Task instructions.
Quote exactly and only this range of lines in the data below: the line that holds "Give the centre" to the line that holds "正在使用该策略，则删除该策略后，用户或分组的策略会自动变为默认的策略。 [228, 782]", both included.

(Records from a data collection)

....................

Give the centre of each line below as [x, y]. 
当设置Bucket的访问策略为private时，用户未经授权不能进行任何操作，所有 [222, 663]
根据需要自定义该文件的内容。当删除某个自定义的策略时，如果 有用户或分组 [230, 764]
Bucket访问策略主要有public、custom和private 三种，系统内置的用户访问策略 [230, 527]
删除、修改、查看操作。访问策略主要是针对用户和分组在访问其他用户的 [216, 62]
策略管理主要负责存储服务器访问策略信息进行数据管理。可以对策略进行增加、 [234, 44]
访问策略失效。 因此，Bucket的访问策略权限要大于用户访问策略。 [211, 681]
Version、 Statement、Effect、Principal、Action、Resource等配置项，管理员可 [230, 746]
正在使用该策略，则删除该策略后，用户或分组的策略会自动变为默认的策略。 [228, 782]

....................

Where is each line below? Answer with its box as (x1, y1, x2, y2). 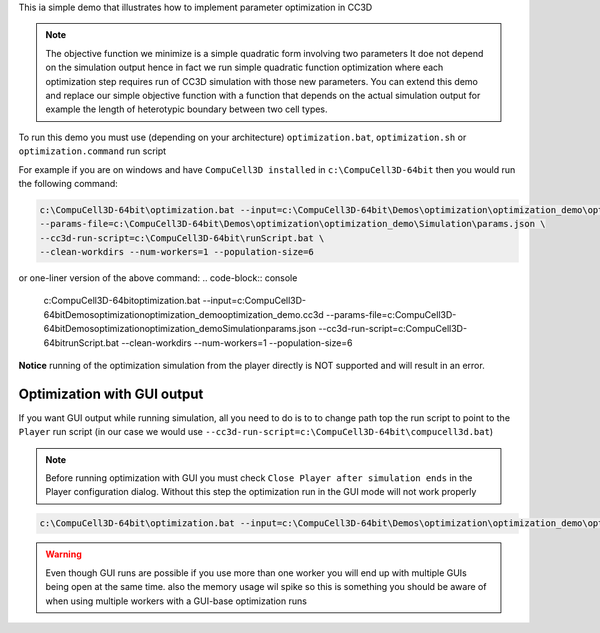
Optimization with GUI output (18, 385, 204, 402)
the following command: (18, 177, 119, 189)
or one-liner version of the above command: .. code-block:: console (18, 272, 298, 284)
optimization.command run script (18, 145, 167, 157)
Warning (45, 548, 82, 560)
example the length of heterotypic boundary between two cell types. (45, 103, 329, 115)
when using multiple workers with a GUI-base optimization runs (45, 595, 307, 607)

....................

Written response.
Give the centre of each line below as [x, y]. 
当设置Bucket的访问策略为private时，用户未经授权不能进行任何操作，所有 [222, 663]
根据需要自定义该文件的内容。当删除某个自定义的策略时，如果 有用户或分组 [230, 764]
Bucket访问策略主要有public、custom和private 三种，系统内置的用户访问策略 [230, 527]
删除、修改、查看操作。访问策略主要是针对用户和分组在访问其他用户的 [216, 62]
策略管理主要负责存储服务器访问策略信息进行数据管理。可以对策略进行增加、 [234, 44]
访问策略失效。 因此，Bucket的访问策略权限要大于用户访问策略。 [211, 681]
Version、 Statement、Effect、Principal、Action、Resource等配置项，管理员可 [230, 746]
正在使用该策略，则删除该策略后，用户或分组的策略会自动变为默认的策略。 [228, 782]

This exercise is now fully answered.